Effect of Hedgehog Signaling Pathway on VDUP1 Expression in Human Embryonic Mesenchymal cells (HEPM)

Edwards Hall Lobby

Vitamin D3 Upregulated protein-1 (VDUP1) is a tumor suppressor gene. Its expression is reduced in tumor versus non-tumor cells although the mechanism for the reduction is not known. Studies on the developing Drosophila nervous system demonstrated that mutants lacking functional Hedgehog (Hh) signaling expressed a higher amount of VDUP1, suggesting that Hh signaling can regulate VDUP1 expression within the brain. The hypothesis is that Hh signaling within tumor cells results in reduced VDUP1 expression. HEPM cell line is known to exhibit activated Hh signaling. Transfection of HEPM cells with plasmid containing 8 copies of the consensus Gli binding site inserted upstream of luciferase (Gli-pluc) and β-galactosidase (β-Gal) was used to assess Hh signaling. Transfection followed by treatment with recombinant Hh protein increased luciferase activity. Transfection with a plasmid containing the human VDUP1 promoter upstream of luciferase (VDUP1-pluc) and β-Gal was used to assess VDUP1 promoter activity.

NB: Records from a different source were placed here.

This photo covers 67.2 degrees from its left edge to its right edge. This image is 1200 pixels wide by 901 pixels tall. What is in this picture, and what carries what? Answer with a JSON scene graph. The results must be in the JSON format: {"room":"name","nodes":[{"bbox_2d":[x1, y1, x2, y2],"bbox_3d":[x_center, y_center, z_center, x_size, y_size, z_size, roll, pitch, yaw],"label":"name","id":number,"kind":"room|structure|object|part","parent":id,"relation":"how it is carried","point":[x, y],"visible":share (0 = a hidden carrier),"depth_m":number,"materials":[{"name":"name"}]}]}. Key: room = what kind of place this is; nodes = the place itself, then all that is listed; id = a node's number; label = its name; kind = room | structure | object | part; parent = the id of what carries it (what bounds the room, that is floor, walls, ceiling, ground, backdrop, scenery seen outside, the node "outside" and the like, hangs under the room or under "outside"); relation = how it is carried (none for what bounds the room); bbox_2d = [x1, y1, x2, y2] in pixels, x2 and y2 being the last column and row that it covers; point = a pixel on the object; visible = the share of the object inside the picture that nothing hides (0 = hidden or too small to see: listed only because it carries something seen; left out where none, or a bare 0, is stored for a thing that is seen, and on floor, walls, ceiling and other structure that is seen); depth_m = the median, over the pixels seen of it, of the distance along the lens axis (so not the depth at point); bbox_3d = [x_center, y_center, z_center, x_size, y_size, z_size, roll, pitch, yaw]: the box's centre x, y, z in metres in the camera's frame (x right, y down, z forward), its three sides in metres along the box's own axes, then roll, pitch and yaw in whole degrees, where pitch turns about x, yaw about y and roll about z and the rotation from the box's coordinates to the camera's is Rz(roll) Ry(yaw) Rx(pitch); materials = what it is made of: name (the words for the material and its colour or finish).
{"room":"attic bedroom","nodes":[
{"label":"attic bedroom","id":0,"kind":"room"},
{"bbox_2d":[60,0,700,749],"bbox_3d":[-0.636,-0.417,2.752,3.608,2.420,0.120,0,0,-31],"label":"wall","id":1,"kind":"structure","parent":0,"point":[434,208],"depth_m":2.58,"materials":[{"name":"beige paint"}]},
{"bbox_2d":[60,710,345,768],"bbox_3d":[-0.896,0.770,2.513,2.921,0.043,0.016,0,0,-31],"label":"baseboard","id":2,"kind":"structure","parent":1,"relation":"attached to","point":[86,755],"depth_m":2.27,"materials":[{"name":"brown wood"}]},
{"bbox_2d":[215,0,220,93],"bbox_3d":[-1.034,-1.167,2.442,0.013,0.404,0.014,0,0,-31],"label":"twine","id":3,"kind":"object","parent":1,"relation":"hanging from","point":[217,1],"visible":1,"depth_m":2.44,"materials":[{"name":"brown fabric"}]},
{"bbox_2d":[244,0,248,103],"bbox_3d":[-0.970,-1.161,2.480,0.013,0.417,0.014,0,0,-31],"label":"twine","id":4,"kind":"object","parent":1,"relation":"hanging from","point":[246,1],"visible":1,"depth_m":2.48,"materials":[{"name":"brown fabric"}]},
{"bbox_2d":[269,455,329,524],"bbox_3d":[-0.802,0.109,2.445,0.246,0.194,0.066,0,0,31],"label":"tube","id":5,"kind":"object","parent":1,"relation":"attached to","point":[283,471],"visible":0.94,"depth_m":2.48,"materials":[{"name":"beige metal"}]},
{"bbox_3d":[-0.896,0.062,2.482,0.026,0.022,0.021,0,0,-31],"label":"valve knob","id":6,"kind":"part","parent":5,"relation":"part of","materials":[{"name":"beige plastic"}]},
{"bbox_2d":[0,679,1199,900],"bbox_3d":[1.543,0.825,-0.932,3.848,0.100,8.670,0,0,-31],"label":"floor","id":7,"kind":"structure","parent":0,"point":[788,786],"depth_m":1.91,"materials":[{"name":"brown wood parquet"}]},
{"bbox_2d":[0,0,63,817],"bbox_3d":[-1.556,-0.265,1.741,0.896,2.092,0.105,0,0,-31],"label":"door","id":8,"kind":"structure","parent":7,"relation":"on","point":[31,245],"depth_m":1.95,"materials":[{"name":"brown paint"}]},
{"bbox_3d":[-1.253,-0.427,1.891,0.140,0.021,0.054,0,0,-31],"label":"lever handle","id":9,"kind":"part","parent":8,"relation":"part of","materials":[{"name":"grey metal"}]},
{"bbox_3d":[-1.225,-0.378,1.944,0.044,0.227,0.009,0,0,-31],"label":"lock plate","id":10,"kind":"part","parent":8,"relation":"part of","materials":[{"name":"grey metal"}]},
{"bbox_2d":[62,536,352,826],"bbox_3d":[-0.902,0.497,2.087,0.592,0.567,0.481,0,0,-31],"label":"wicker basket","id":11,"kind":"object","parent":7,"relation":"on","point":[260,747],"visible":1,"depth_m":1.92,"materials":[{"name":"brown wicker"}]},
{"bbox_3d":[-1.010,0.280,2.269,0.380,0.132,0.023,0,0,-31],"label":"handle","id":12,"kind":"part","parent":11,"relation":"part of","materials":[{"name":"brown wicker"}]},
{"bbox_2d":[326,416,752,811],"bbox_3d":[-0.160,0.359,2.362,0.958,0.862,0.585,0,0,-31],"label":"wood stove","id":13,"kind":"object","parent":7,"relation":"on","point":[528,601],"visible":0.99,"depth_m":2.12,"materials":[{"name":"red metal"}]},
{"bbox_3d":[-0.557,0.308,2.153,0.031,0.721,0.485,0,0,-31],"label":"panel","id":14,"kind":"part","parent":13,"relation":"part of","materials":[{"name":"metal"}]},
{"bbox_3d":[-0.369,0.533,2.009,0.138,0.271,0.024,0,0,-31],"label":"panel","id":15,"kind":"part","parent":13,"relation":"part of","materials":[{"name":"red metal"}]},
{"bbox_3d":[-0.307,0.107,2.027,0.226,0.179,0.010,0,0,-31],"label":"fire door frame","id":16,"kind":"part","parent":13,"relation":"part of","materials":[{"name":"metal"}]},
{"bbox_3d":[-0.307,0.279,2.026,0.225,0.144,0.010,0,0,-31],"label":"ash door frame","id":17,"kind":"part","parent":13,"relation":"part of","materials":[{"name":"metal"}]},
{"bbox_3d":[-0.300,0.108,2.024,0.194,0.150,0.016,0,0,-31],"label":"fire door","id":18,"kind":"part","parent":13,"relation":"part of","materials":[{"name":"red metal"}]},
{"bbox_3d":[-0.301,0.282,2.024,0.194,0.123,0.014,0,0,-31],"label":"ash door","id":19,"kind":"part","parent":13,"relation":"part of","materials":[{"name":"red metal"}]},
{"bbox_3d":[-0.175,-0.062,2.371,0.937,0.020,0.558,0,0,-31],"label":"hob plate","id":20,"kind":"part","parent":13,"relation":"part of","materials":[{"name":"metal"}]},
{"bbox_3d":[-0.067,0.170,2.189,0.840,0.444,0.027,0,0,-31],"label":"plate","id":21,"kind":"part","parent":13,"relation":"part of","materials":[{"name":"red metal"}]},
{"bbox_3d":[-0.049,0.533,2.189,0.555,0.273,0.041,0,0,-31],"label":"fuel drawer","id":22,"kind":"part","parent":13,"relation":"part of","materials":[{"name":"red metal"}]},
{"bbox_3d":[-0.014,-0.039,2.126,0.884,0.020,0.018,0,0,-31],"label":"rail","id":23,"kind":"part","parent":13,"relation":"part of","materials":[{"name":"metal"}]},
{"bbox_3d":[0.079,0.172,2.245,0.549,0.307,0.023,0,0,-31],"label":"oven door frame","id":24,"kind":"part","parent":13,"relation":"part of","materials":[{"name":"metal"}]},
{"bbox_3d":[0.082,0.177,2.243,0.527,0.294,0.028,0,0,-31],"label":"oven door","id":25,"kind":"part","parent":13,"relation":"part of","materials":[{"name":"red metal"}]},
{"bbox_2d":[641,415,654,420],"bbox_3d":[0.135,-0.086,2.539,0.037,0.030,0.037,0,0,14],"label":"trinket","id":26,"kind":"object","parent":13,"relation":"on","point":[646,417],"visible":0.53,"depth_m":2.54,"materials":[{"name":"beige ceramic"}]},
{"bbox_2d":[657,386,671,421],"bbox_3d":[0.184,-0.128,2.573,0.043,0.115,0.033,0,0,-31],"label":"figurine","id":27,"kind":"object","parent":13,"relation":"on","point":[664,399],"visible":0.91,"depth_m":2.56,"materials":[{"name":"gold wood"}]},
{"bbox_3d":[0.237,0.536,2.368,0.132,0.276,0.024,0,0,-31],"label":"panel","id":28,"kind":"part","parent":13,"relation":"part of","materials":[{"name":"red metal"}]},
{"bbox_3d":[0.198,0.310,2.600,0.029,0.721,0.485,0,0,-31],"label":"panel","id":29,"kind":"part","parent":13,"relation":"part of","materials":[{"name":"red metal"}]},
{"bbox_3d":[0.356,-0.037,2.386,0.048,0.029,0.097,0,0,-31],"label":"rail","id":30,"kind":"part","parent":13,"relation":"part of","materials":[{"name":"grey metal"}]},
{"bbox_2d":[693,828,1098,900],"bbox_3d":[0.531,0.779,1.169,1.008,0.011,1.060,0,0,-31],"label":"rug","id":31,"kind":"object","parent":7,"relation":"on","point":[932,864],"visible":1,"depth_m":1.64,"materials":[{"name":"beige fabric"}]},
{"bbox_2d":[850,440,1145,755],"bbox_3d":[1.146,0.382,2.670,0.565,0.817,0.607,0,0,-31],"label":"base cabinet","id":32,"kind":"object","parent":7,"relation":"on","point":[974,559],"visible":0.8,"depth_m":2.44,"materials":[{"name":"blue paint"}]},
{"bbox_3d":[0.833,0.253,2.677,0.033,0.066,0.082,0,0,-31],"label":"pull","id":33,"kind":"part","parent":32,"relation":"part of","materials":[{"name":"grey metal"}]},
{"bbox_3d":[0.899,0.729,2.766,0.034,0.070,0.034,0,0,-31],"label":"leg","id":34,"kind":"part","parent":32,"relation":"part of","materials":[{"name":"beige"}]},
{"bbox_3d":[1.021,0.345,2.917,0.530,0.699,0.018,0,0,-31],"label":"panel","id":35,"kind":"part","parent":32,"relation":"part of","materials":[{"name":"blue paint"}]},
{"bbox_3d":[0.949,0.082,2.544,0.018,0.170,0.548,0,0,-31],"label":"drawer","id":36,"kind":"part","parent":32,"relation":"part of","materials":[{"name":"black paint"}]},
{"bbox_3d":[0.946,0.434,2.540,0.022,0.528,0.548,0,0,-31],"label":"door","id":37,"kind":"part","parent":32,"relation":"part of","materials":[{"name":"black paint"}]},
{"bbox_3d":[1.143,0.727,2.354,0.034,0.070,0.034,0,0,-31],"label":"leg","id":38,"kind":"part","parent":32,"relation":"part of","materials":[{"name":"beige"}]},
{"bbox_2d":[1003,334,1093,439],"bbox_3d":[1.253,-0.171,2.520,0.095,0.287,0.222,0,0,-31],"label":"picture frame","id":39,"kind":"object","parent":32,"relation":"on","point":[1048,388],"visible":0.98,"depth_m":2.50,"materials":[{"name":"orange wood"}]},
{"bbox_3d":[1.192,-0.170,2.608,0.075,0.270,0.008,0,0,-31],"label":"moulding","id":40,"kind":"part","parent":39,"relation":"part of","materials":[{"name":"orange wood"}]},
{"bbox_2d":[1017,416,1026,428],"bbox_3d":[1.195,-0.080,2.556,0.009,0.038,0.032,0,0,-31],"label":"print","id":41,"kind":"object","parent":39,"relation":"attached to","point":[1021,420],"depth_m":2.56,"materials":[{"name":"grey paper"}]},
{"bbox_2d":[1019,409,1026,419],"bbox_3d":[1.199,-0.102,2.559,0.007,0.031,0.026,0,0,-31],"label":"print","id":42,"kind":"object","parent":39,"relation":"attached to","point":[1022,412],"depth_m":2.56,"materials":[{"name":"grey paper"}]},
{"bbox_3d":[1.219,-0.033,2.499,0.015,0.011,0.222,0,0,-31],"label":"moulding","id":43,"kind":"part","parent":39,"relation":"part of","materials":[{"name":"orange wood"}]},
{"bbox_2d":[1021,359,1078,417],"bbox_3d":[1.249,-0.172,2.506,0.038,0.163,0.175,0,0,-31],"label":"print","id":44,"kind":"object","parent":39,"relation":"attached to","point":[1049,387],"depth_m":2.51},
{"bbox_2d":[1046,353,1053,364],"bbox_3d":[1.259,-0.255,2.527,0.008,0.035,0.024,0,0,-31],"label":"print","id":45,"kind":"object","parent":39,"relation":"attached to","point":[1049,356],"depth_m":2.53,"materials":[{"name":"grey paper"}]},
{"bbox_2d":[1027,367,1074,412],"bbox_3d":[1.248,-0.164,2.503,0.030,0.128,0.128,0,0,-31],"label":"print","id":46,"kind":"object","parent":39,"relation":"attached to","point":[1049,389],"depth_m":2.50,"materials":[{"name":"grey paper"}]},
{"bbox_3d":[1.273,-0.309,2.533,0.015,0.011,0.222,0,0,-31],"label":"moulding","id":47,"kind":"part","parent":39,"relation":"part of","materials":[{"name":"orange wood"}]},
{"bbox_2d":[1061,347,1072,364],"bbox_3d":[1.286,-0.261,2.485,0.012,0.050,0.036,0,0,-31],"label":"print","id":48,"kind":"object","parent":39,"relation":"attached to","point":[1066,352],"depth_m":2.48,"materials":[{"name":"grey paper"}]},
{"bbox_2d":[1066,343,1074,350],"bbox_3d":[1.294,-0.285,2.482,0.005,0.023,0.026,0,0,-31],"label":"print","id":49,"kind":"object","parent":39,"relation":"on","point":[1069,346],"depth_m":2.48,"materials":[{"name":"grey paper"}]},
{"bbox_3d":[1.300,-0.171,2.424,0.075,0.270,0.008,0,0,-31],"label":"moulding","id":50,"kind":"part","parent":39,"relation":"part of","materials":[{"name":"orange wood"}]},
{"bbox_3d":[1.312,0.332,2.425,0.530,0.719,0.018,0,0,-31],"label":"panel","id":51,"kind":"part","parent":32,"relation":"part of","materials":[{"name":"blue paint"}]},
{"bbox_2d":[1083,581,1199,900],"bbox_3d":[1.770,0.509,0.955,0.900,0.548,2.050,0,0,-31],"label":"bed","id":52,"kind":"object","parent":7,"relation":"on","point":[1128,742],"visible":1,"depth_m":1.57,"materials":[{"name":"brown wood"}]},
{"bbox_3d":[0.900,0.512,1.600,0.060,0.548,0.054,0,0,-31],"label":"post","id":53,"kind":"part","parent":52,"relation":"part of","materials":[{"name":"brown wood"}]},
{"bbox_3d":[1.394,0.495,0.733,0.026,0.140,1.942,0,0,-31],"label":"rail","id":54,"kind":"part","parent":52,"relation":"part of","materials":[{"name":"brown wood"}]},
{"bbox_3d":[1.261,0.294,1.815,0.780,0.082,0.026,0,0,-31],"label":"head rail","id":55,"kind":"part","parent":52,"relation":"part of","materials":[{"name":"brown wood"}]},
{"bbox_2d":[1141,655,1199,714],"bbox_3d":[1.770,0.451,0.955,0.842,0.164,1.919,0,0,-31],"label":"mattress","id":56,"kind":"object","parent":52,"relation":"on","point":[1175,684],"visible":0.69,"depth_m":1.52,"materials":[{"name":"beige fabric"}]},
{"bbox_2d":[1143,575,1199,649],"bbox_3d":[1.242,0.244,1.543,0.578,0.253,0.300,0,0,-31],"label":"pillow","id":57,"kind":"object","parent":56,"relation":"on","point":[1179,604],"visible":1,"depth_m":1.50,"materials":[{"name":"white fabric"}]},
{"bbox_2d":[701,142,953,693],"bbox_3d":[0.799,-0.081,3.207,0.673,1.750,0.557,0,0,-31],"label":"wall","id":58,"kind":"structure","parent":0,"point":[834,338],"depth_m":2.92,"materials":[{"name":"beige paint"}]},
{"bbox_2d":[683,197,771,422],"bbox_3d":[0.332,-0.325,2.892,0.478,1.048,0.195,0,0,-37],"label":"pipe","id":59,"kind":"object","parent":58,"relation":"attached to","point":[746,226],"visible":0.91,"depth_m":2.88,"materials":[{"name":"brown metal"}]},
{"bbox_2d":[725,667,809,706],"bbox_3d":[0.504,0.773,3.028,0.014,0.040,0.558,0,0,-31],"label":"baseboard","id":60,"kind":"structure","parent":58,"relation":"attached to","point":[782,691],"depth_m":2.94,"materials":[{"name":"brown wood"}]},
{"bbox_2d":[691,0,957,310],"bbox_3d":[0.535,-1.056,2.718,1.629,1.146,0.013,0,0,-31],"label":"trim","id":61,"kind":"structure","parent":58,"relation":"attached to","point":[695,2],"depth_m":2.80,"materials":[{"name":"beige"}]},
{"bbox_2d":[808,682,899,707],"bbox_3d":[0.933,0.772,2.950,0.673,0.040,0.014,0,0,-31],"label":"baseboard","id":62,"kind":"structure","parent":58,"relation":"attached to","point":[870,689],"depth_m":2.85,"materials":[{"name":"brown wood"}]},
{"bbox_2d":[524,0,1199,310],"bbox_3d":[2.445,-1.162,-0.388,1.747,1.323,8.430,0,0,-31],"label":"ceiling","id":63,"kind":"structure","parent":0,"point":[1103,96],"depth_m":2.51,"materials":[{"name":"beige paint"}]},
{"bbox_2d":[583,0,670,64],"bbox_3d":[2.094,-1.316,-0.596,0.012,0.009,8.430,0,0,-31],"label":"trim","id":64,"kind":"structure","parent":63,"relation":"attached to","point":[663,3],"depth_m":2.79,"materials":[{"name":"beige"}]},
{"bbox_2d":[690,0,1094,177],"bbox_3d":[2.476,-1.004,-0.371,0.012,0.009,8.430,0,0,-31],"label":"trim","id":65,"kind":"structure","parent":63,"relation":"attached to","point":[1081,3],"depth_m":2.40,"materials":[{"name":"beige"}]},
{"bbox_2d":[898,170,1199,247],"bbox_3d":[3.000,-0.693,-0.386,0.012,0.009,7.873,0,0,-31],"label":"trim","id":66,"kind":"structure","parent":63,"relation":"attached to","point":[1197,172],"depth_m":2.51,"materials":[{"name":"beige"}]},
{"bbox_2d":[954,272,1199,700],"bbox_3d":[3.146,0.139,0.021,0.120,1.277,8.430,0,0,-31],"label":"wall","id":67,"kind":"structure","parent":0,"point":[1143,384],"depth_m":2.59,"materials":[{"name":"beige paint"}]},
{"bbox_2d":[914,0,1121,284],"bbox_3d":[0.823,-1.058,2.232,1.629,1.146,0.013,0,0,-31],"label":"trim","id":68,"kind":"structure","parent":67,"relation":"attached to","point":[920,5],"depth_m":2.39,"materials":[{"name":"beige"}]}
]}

Transfection followed by treatment with recombinant Hh protein resulted in decreased luciferase activity. HEPM cells treated with GANT61, an inhibitor of Gli, and stained with anti-VDUP1 and anti-HDAC showed increased VDUP1 immunofluorescence, primarily in the nucleus. These results confirmed active Hh signaling in HEPM cells with the ability to downregulate VDUP1 expression by inhibiting the pathway.